In some cases, files may be recovered without backups. Files saved on the Desktop, My Documents, or on a removable drive are encrypted and their original copies are wiped. These are not recoverable. Files stored elsewhere on a computer are encrypted and their original copies are simply deleted. This means they could be recovered using an undelete tool. Analysis of the three Bitcoin addresses provided by the attackers for ransom payment indicate that at the time of writing, a total of 31.21 bitcoin ($53,845) had been paid in 207 separate transactions.
Symantec Corp. reported it has blocked nearly 22 million WannaCry infection attempts across 300,000 endpoints, providing full protection for Symantec customers through its advanced exploit protection technology.
Symantec Internet Security Threat Report for 2017 findings
The average ransom per victim grew to AED 4,000 ($1,077) in 2016, up from AED 1,000 ($294) in 2015 (266% increase). Globally, ransomware attacks grew to 463,841 in 2016, up from 340,665 attacks in 2015 (36% increase). Saudi Arabia is the top most targeted country in MEA For Ransomware, followed by the UAE at #2.

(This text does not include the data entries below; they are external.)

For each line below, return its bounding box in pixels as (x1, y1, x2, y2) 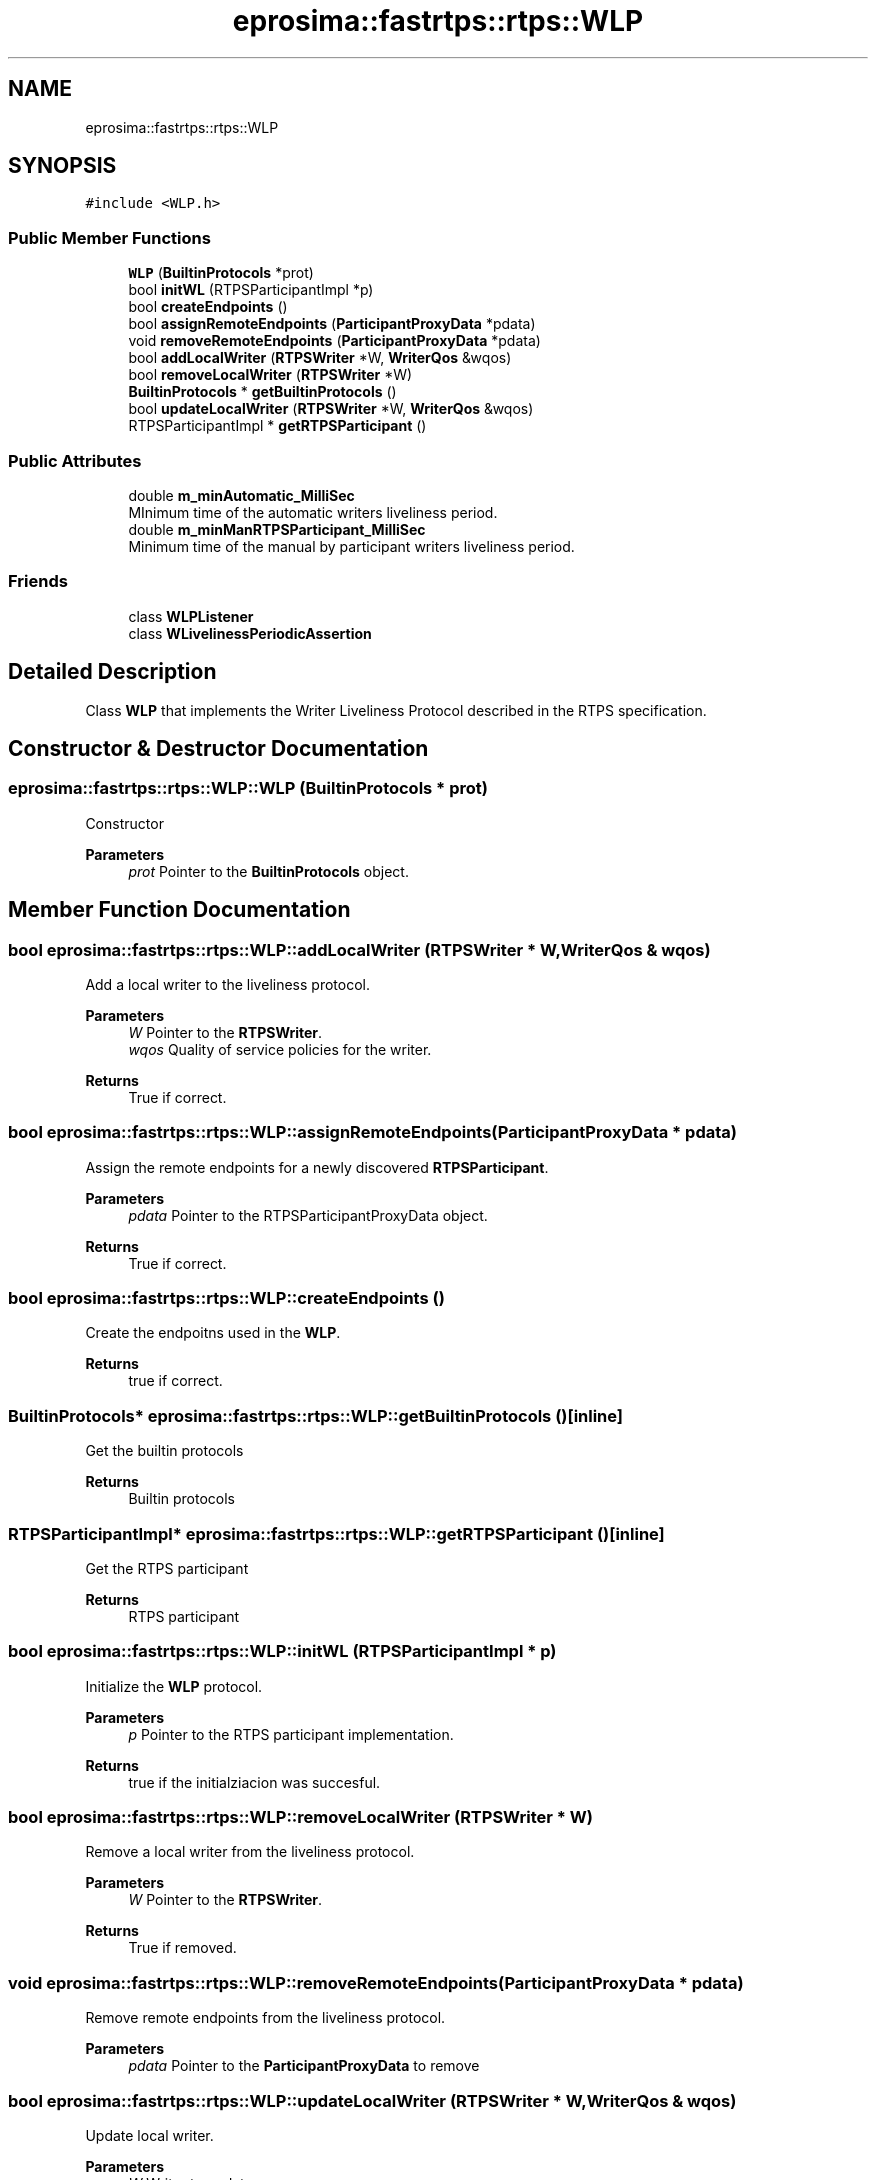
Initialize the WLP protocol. (85, 1677, 263, 1695)
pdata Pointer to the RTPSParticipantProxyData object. (128, 1206, 488, 1224)
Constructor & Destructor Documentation (8, 735, 429, 761)
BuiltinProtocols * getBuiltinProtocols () (128, 383, 397, 401)
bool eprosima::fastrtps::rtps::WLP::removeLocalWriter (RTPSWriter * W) (8, 1807, 593, 1828)
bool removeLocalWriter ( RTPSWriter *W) (128, 366, 413, 384)
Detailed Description (8, 659, 217, 685)
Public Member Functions (8, 227, 211, 248)
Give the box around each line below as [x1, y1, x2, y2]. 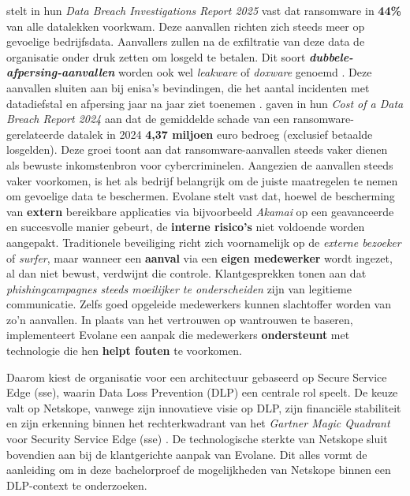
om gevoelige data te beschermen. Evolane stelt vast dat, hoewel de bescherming [6, 188, 395, 204]
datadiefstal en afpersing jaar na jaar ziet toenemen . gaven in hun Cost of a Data [6, 95, 404, 111]
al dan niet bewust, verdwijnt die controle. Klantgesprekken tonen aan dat [6, 265, 367, 282]
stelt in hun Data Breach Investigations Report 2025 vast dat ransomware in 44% [6, 2, 401, 18]
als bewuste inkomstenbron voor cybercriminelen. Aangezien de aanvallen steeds [6, 156, 393, 173]
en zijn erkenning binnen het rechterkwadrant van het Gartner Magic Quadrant [6, 415, 390, 431]
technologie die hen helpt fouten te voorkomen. [6, 342, 242, 359]
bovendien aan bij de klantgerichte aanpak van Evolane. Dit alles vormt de [6, 446, 367, 462]
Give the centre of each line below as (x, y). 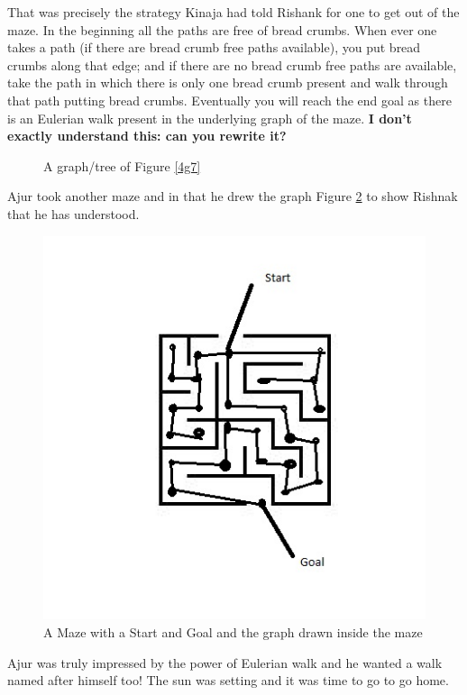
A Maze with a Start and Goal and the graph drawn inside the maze (233, 632)
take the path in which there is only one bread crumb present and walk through (228, 82)
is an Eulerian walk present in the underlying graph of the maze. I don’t (210, 118)
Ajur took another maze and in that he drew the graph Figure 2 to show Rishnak (233, 196)
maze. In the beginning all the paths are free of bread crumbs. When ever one (222, 29)
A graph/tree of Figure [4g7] (122, 165)
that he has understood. (73, 213)
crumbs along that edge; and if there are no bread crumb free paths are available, (232, 64)
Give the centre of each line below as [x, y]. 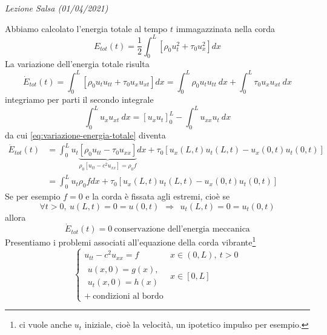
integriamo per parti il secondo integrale [79, 99]
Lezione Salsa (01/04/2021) [57, 8]
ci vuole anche [45, 324]
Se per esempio [33, 196]
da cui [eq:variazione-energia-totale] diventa [85, 135]
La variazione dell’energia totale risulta [77, 64]
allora [15, 217]
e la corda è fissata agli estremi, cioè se [158, 196]
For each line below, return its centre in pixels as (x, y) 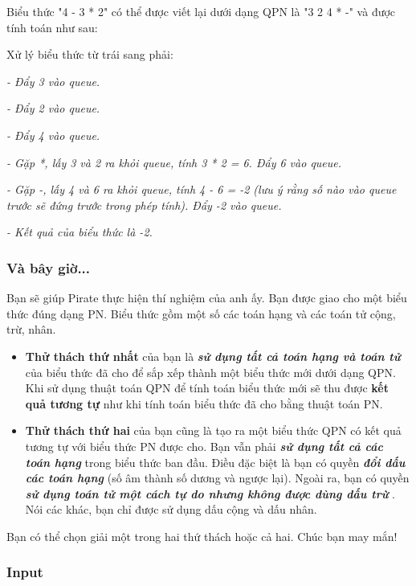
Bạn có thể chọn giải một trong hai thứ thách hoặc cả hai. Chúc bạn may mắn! (202, 536)
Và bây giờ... (49, 267)
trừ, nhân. (31, 329)
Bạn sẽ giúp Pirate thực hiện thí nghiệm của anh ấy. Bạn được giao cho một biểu (207, 298)
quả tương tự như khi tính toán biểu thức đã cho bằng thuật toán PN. (204, 403)
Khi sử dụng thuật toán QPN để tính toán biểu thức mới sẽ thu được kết (207, 388)
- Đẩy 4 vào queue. (53, 135)
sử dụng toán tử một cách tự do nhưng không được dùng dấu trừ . (210, 493)
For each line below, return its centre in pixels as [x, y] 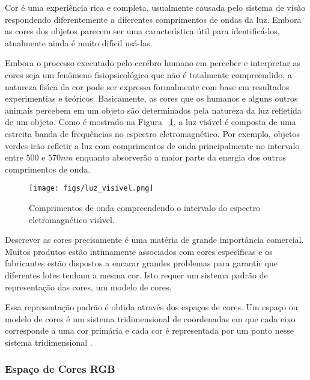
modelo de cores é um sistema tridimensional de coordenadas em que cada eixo [150, 318]
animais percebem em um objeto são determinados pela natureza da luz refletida [153, 110]
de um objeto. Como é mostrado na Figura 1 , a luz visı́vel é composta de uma [150, 122]
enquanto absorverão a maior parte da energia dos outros [181, 157]
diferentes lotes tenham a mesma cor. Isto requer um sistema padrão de [136, 274]
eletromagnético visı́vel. [72, 219]
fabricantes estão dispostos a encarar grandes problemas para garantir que [141, 263]
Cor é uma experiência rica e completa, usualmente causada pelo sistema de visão [155, 7]
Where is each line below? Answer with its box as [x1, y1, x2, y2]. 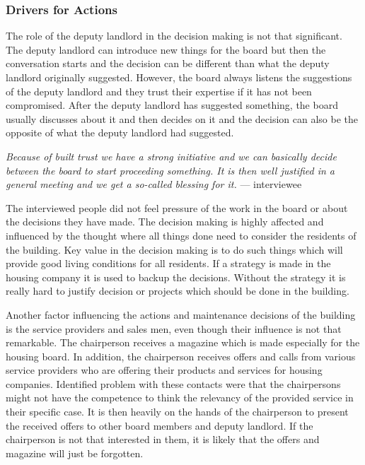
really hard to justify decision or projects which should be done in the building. [6, 283, 349, 298]
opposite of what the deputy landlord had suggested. [6, 125, 234, 140]
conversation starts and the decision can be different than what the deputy [6, 56, 330, 71]
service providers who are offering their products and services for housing [6, 363, 323, 377]
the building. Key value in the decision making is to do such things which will [6, 242, 343, 257]
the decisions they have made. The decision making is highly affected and [6, 214, 324, 229]
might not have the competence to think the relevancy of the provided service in [6, 390, 354, 405]
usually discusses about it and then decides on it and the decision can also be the [6, 111, 358, 126]
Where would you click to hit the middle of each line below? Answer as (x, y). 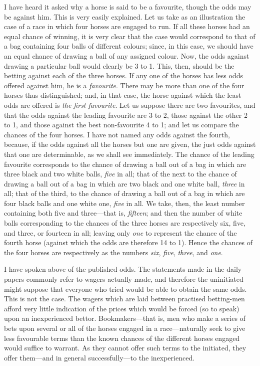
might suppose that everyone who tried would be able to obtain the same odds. (125, 289)
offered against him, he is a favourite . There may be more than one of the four (124, 85)
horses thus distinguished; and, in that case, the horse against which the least (123, 95)
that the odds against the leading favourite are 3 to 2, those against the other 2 (126, 115)
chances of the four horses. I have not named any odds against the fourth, (117, 134)
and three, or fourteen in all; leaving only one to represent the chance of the (120, 232)
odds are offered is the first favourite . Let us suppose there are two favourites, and (130, 105)
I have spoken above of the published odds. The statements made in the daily (123, 269)
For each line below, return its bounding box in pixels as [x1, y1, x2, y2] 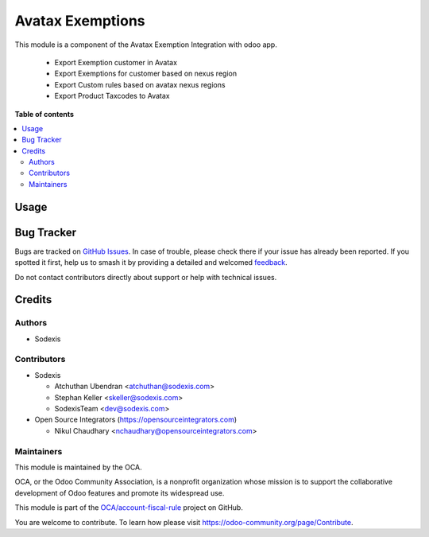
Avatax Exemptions [14, 12, 145, 29]
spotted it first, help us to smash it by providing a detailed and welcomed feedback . [14, 258, 288, 267]
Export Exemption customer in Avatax [54, 57, 178, 67]
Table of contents [14, 109, 75, 119]
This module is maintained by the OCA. [14, 462, 142, 472]
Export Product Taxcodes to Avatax [54, 91, 170, 101]
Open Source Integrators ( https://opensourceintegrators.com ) [34, 414, 238, 425]
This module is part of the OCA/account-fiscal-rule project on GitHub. [14, 503, 244, 512]

Furthermore, the UAE ranked 26th globally for ransomware attacks, Saudi Arabia was the 20th most targeted country, and United States ranked first. 30% of ransomware victims in the UAE pay ransom.
Globally, 1 in 131 emails contained a malicious link or attachment in 2016 – the highest rate in five years. In the UAE, 1 in 136 emails contained a malicious link or attachment in 2016- the highest rate in five years. Globally, there was a two-fold increase in attempted attacks against IoT devices over the course of 2016 and, at times of peak activity, the average device was attacked once every two minutes.